Aquél día del mes de junio, a Miguel le parecía que su padre estaba obsesionado con los deberes... por lo menos se paró delante de él ocho veces preguntándole siempre lo mismo "¿ya has hecho los deberes? ¿ya has hecho los deberes?". Miguel le contestaba que sí, para que le dejara ver la película tranquilo, pero justo en lo más emocionante, va su padre y apaga la tele ¡no puede ser! ¿será posible tanta crueldad?
- Pero, papá ¡que es el final! - gritó el niño.
- Desde luego que sí, para ti seguro que sí. Si me enseñas los deberes hechos, ponemos la tele otra vez, pero si no, te vas a tu cuarto y los haces.
- Pero ¡papá!- y mientras decía estas palabras, la cabeza de Miguel razonaba friamente: inútil de ir a buscar nada, porque no había hecho ningún deber... si reconocía la culpa, tal vez podría negociar ver el final... Así es que se armó de valor y dijo:
- No los he hecho aún, pero son muy fáciles, después de cenar los hago en un momento.
- No -dijo su padre, y con la tele todavía dramáticamente muda, continuó - subes a tu habitación ahora mismo y haces los deberes. No hay nada más que hablar. Has hecho dos cosas malas: mentir y no hacerlos. Vete a tu cuarto.

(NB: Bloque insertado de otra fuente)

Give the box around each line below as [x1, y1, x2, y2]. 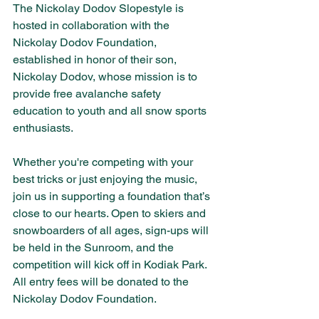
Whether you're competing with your [13, 155, 196, 169]
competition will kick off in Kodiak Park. [13, 258, 209, 272]
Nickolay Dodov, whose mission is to [13, 70, 200, 84]
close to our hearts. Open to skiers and [13, 206, 209, 221]
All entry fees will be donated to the [13, 275, 192, 289]
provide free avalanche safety [13, 87, 164, 101]
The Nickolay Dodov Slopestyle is [13, 1, 187, 16]
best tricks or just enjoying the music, [13, 172, 200, 187]
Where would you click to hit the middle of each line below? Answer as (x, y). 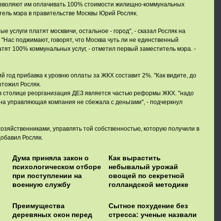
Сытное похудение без (148, 206)
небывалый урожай (143, 167)
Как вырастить (135, 158)
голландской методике (148, 184)
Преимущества (38, 206)
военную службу (41, 184)
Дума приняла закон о (50, 158)
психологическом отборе (56, 167)
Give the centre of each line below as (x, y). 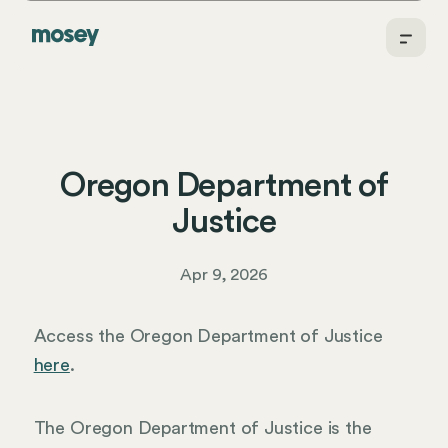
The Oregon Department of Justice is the (202, 427)
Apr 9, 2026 (224, 275)
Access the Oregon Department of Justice (208, 335)
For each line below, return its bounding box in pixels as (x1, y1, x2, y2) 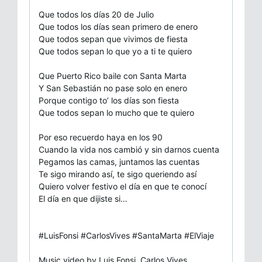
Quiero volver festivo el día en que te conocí (39, 181, 206, 191)
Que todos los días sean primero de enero (39, 21, 198, 32)
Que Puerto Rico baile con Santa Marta (39, 70, 187, 81)
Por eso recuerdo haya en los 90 (39, 132, 163, 142)
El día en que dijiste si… (39, 193, 127, 204)
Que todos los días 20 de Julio (39, 9, 154, 19)
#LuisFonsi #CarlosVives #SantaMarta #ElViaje (39, 230, 214, 240)
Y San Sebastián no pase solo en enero (39, 82, 187, 93)
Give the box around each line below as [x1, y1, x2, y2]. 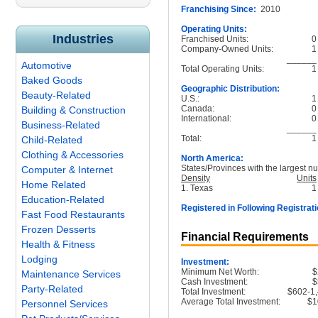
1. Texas [181, 183, 213, 193]
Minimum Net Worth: [181, 267, 259, 277]
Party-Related [21, 283, 83, 295]
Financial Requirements [181, 231, 309, 243]
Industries [52, 32, 114, 46]
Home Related [21, 179, 86, 190]
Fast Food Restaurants [21, 209, 125, 220]
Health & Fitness [21, 238, 95, 250]
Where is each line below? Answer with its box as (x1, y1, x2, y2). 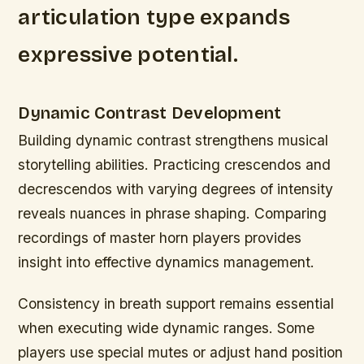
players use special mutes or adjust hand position (18, 344, 344, 362)
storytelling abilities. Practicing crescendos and (18, 155, 331, 173)
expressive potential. (18, 41, 238, 68)
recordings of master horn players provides (18, 228, 302, 246)
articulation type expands (18, 4, 290, 31)
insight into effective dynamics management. (18, 253, 315, 271)
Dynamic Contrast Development (18, 102, 282, 123)
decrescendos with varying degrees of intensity (18, 180, 334, 197)
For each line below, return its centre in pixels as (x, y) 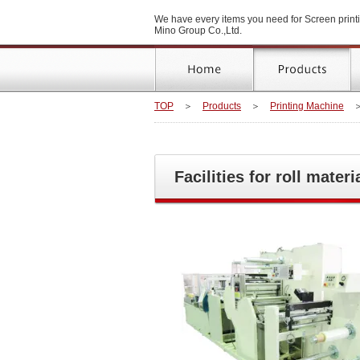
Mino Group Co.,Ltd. (198, 31)
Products (222, 106)
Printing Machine (307, 106)
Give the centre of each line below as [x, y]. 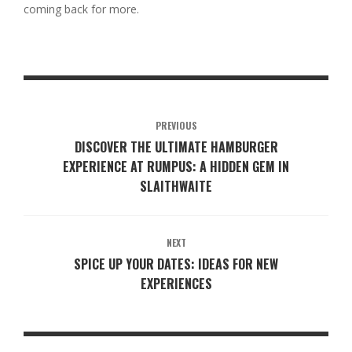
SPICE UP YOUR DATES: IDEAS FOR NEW [176, 264]
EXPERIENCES [176, 284]
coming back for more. [81, 9]
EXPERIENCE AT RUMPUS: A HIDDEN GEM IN [176, 167]
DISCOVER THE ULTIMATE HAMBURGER [176, 147]
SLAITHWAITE [176, 187]
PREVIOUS [176, 126]

Cuando llegó allí a su habitación, cerró la puerta de un portazo y, no contento con eso, pasó un cerrojo que tenía prohibido tocar. Se tendió sobre la cama y empezó a pensar lo desgraciado que era.
A la hora de cenar, su madre vino a avisarle que la cena ya estaba preparada, pero no pudo entrar en el cuarto. Llamó alarmada a su hijo y Miguel quiso abrir la puerta, pero el cerrojo iba muy duro y no podía moverlo. Lo intentó de todas las maneras, pero nada. 
Al principio estaba tranquilo, pero a medida que pasaba el tiempo se iba poniendo nervioso ¿cómo iba a salir? ¿quién podía ayudarle? Al final, le llegó una luz ¡ellos! pensó, esos superhéroes buenos, valientes y simpáticos que impartían Justicia por todas partes y ayudaban a los débiles. Llamó a gritos a Superman, a Spiderman, a Batman, hasta a Harry Potter, que podría hacer un truco de magia y sacarle de allí, pero ¡nada!
De repente, oyó a su madre decirle desde el otro lado de la puerta: 
- Miguel, abre la ventana.
Se dirigió a la ventana, y vio a su padre en el exterior encaramado al balcón. Bajaba del piso superior con unas telas atadas a la cintura y cara de pánico ¡no volaba como sus ídolos, pero estaba allí para salvarle!
Cuando lo tuvo al lado, Miguel le abrazó muy fuerte y le dijo, - Papá, tú sí que eres un superhéroe, mi superhéroe favorito.
Su padre le besó con ternura. Y, después de cenar, Miguel hizo los deberes.